▶ Record set:
[Start of section]

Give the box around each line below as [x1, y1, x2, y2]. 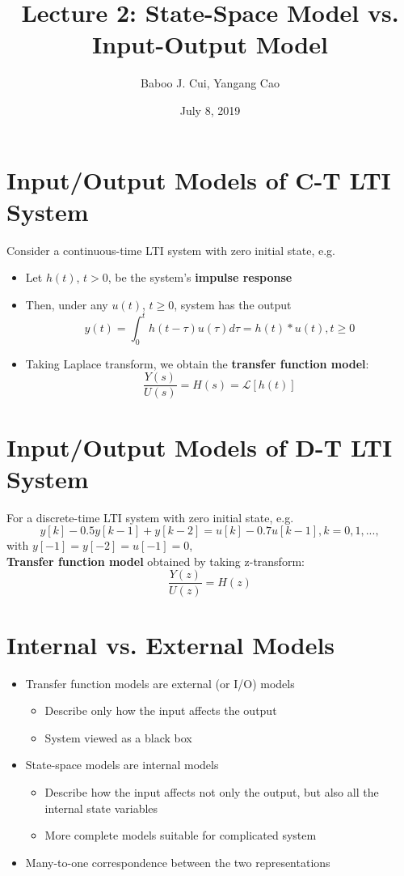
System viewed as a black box [44, 729, 192, 746]
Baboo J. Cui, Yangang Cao [141, 74, 280, 91]
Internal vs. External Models [6, 627, 335, 661]
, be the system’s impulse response [107, 269, 292, 286]
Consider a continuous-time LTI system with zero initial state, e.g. [6, 241, 336, 258]
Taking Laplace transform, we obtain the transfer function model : [25, 355, 369, 372]
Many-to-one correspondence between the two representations [25, 853, 330, 870]
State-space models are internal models [25, 756, 219, 773]
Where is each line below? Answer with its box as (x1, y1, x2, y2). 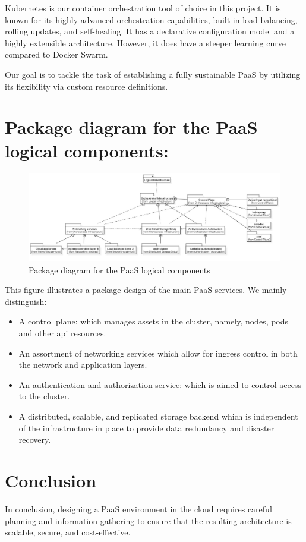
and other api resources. (18, 327, 106, 339)
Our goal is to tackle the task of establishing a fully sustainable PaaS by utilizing (5, 68, 301, 80)
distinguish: (5, 295, 47, 307)
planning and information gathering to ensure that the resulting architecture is (5, 514, 292, 527)
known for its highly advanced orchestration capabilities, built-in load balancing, (5, 13, 298, 26)
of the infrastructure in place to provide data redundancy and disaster (18, 421, 275, 434)
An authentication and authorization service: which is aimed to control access (18, 378, 302, 390)
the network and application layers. (18, 358, 147, 371)
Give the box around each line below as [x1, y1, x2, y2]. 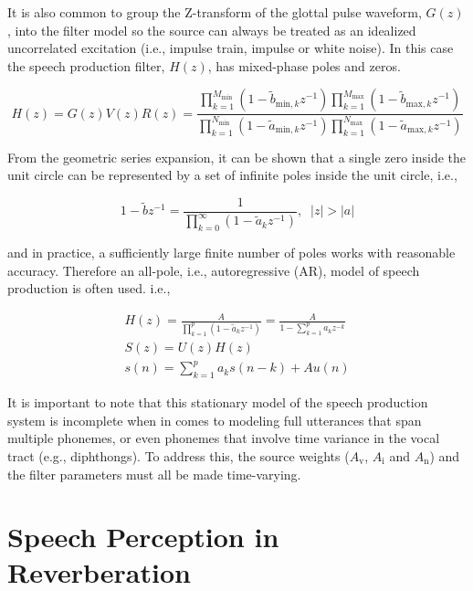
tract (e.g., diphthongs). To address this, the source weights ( [7, 446, 350, 465]
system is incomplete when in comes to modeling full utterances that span [7, 410, 422, 429]
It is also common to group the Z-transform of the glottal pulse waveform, [7, 3, 422, 21]
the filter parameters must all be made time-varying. [7, 464, 301, 483]
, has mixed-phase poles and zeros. [207, 56, 401, 75]
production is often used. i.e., [7, 279, 171, 298]
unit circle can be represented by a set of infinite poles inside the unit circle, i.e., [7, 165, 457, 185]
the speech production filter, [7, 56, 165, 75]
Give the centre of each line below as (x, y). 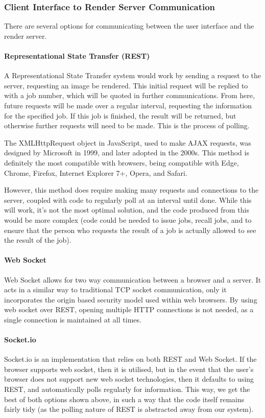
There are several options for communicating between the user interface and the (129, 26)
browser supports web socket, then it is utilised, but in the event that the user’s (129, 369)
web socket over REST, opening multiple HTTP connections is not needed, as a (129, 309)
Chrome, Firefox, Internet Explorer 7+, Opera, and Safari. (96, 172)
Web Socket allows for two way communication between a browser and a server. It (133, 279)
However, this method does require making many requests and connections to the (131, 190)
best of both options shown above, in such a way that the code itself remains (124, 399)
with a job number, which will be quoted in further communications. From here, (129, 95)
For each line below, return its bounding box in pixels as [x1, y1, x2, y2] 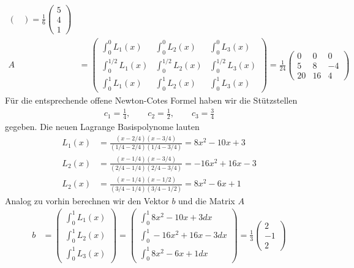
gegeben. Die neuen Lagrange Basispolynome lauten [5, 120, 200, 133]
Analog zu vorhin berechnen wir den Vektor [5, 194, 169, 207]
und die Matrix [178, 194, 235, 207]
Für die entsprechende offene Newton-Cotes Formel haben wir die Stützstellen [5, 94, 298, 107]
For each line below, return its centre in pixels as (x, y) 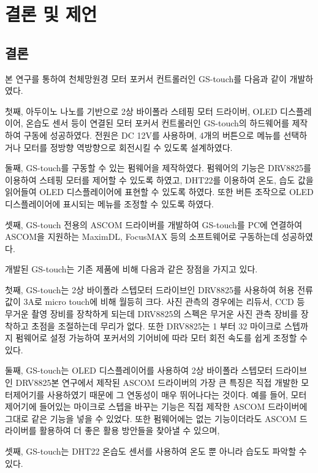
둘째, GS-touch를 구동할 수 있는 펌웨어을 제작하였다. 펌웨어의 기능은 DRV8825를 (158, 168)
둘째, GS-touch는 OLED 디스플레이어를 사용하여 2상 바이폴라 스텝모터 (139, 370)
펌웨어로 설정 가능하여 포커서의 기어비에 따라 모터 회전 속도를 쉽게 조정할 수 (161, 338)
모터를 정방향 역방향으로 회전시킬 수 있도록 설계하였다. (128, 147)
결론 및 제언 (51, 14)
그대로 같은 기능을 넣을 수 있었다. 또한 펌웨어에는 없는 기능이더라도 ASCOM (151, 418)
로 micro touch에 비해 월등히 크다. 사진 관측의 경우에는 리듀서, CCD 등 (169, 302)
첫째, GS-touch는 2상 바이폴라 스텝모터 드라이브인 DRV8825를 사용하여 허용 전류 (159, 289)
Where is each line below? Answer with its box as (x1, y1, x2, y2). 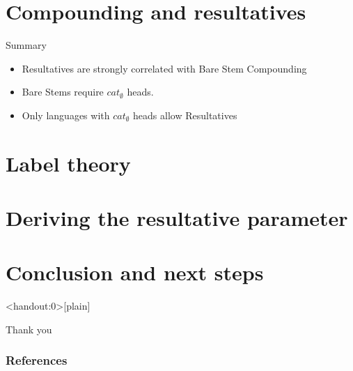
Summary (6, 38, 47, 52)
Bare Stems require (22, 84, 104, 99)
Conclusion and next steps (6, 258, 264, 287)
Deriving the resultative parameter (6, 204, 348, 232)
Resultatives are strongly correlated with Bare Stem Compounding (22, 61, 307, 75)
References (6, 351, 68, 369)
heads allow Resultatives (133, 107, 237, 122)
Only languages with (22, 107, 110, 122)
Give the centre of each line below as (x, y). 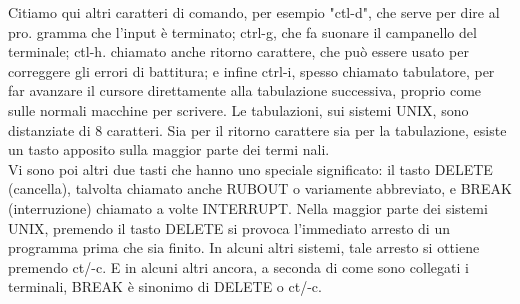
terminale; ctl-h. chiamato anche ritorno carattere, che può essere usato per (238, 51)
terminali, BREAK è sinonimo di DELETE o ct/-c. (165, 286)
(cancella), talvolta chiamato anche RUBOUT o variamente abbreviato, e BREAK (260, 188)
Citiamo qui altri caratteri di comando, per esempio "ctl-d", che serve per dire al (254, 12)
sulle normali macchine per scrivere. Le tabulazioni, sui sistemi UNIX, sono (238, 109)
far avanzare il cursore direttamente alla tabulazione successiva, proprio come (245, 90)
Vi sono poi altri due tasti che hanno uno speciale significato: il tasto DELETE (250, 168)
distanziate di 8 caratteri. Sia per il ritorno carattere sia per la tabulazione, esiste (257, 129)
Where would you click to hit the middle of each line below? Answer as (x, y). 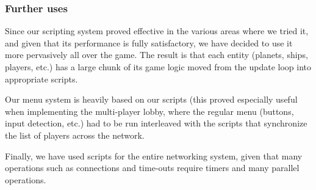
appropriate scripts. (41, 79)
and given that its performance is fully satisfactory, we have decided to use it (149, 42)
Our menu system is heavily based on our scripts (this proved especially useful (151, 99)
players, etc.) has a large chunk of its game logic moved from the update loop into (158, 67)
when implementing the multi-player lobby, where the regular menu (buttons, (149, 111)
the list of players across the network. (75, 135)
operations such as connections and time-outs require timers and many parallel (152, 168)
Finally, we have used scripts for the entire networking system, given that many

[End of section]

▶ Work task:
Look for the line that contains "Citiamo qui altri", then please copy it and the rest of the lines through the end of the data, pictures excluded.

▶ Worked solution:
Citiamo qui altri caratteri di comando, per esempio "ctl-d", che serve per dire al (254, 12)
sulle normali macchine per scrivere. Le tabulazioni, sui sistemi UNIX, sono (238, 109)
far avanzare il cursore direttamente alla tabulazione successiva, proprio come (245, 90)
Vi sono poi altri due tasti che hanno uno speciale significato: il tasto DELETE (250, 168)
distanziate di 8 caratteri. Sia per il ritorno carattere sia per la tabulazione, esiste (257, 129)
Where would you click to hit the middle of each line below? Answer as (x, y). 
appropriate scripts. (41, 79)
and given that its performance is fully satisfactory, we have decided to use it (149, 42)
Our menu system is heavily based on our scripts (this proved especially useful (151, 99)
players, etc.) has a large chunk of its game logic moved from the update loop into (158, 67)
when implementing the multi-player lobby, where the regular menu (buttons, (149, 111)
the list of players across the network. (75, 135)
operations such as connections and time-outs require timers and many parallel (152, 168)
Finally, we have used scripts for the entire networking system, given that many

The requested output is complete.